Un tarde al regresar de comprar licor y drogas encontró vacía la casa. Preguntó por sus padres a medio barrio y nadie le pudo decir lo sucedido. De esa forma, Carlitos se quedó sin nadie a quien desangrar con el argumento del ser un pobre y triste gordo.
Recordó a un buen amigo célebre por sus ideales racista. Un letrado neonazi que había adquirido propiedades por sus negocios con filibusteros de la zona y por ser un proxeneta de viejos pervertidos de los barrios altos.
Fueron una mancuerna. Como la gente puede ser muy ignorante y olvidan las andanzas de ciertos malandrines, pronto se convirtieron en señores de bien en medio de tanto mal. Pusieron un estudio de fotografía y mientras Carlitos tomaba fotos con una cámara robada a jovencitos varoniles, Ludovico declamada sobre la pureza racial en los “malls” a decenas de compradores compulsivos.
- “Que rico es sentirse admirado por estás personas flacas y sin sabor”, le decía Carlitos a Ludovico.
- “No te apresures mi obeso y sensual, Carlitos. Vienen fiestas mejores en medio del caos”, le respondía Ludovico al mismo tiempo que pesaba droga en una báscula.
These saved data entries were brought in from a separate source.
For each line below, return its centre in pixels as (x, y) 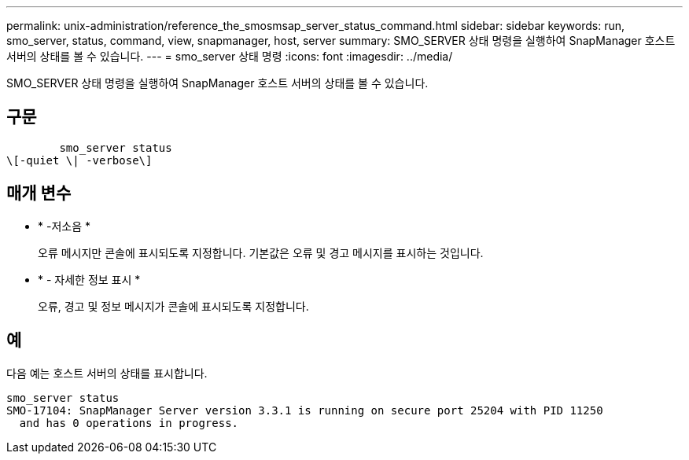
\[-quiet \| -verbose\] (79, 160)
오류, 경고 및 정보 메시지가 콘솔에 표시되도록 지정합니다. (173, 306)
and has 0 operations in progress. (129, 423)
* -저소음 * (64, 226)
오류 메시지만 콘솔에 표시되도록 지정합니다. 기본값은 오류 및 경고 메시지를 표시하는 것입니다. (261, 252)
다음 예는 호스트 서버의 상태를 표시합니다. (107, 373)
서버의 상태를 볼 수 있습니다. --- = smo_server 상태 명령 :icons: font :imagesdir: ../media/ (230, 56)
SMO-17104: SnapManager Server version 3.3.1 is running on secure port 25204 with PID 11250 (305, 410)
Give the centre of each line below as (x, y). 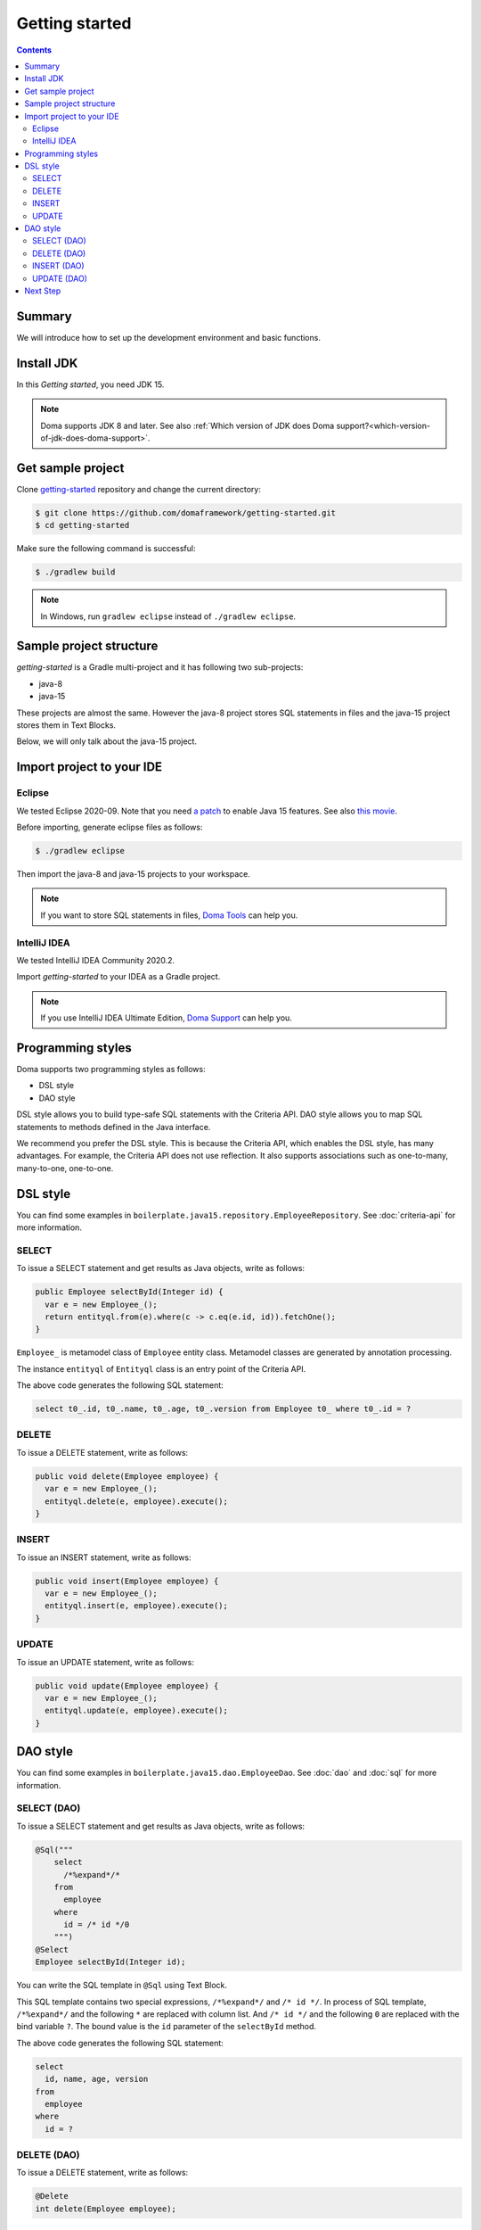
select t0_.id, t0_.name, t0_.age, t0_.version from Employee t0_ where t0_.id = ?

Cierta noche salieron muy tiernos ambos de su residencia de marfil, después de haber estado jugando a ser Valquirias. Debían recibir un cargamento de drogas en una clínica de un dentista. Carlitos no conocía al sujeto y Ludovico le calmó con un beso tierno.
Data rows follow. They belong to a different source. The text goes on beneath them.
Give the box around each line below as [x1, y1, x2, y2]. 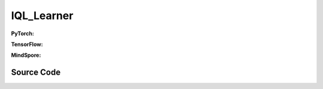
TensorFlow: [11, 41, 43, 48]
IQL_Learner [11, 9, 74, 22]
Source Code [11, 67, 61, 78]
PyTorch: [11, 30, 34, 37]
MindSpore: [11, 51, 41, 59]
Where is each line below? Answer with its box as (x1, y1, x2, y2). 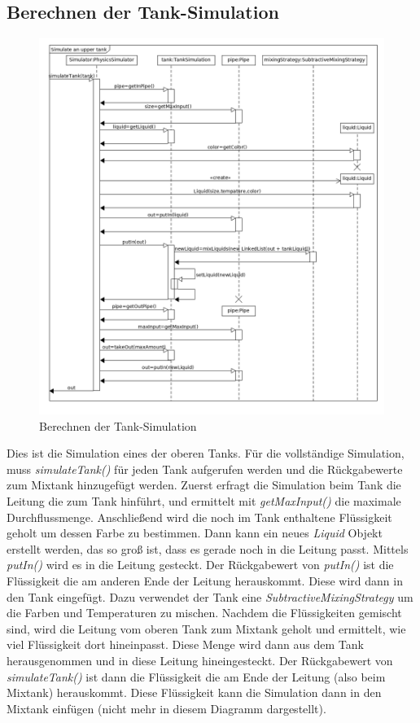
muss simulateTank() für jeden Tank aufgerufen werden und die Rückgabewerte (7, 460, 403, 477)
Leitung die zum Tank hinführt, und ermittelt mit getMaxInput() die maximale (7, 493, 401, 510)
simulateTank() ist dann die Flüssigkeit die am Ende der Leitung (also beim (7, 668, 386, 685)
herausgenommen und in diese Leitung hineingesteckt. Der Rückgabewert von (7, 651, 393, 668)
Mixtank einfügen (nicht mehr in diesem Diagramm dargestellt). (7, 699, 326, 716)
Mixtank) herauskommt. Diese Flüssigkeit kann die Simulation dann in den (7, 684, 382, 701)
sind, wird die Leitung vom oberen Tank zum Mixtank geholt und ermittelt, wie (7, 620, 406, 637)
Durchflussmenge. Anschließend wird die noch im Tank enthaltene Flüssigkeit (7, 508, 392, 525)
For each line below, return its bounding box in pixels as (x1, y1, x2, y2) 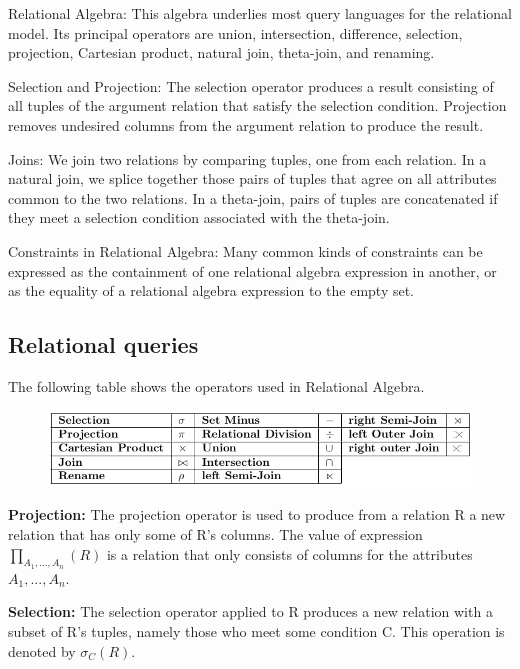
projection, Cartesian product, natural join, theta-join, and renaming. (8, 42, 435, 63)
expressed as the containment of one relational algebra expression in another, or (8, 260, 497, 281)
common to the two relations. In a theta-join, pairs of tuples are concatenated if (8, 187, 498, 208)
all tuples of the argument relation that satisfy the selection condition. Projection (8, 95, 507, 116)
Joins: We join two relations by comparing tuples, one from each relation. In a (8, 148, 487, 169)
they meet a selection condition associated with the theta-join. (8, 207, 390, 228)
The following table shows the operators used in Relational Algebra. (8, 375, 425, 396)
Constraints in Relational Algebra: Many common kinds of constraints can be (8, 240, 483, 261)

En el estacionamiento, Ludovico le obligó a quedarse en su auto y subió donde su contacto. Pasaron minutos y horas. Carlitos decidió ir al consultorio a buscarlo. Para su mala suerte el ascensor estaba malo y le tocó subir hasta el décimo piso, y maldijo su peso en todo el ascenso hasta llegar a la puerta del susodicho doctor.
Tocó el timbre. Le puerta se abrió lentamente y un sujeto asomó el rostro. – “Vengo a ver al doctor” , dijo Carlitos. El sujeto lo observó de arriba y abajo, y le respondió con un gran sonrisa. “Pasa adelante. Se acabó la fiesta, gordito.”
“Más respeto, caballero…” vociferó. Antes que pudiera moverse, tenía en la boca un cañón de un fusil recortado. Lo sentaron junto a Ludovico que no decía ni una palabra. El sujeto del fusil los observó.
- “Bueno que tenemos aquí. Carne fresca para el asador.”, les afirmó.
- “No mi buen señor. Estamos seguros que está es una equivocación, un terrible malentendido. Yo solo iba pasando a saludar a un amigo”, le juró Ludovico.
- “Yo venía a revisarme los dientes”, interrumpió Carlitos.
- “¿A la tres de la madrugada, gordinflón?”, le cuestionó el sujeto armado.
Sonaron disparos en la habitación continúa. Se escucha el golpe sordo de un “algo” al caer. Abren la puerta, un segundo sujeto armado hasta los dientes y ese “algo” es el dentista con medio rostro fuera de su cráneo.
Ludovico comienza a llorar y gemir. Carlitos defeca sus pantalones. El segundo sujeto los señala con su dedo y les dice: “Yo a vos te recuerdo del mall y a ti gordo de mierda por haber vaciado mi refrigerador más de mil veces.” Ambos sujetos se ríen sin parar. Sus carcajadas envuelven la habitación completa. Carlitos y Ludovico se toman de las manos.
Al día siguiente, una muchedumbre se apretuja para ver unos cuerpos colgados en la pared de la iglesia del barrio. Se aproxima Ludovico a Carlitos, quien toma fotos, y le repite: “Viste que te dije que vienen fiestas mejores en medio del caos”.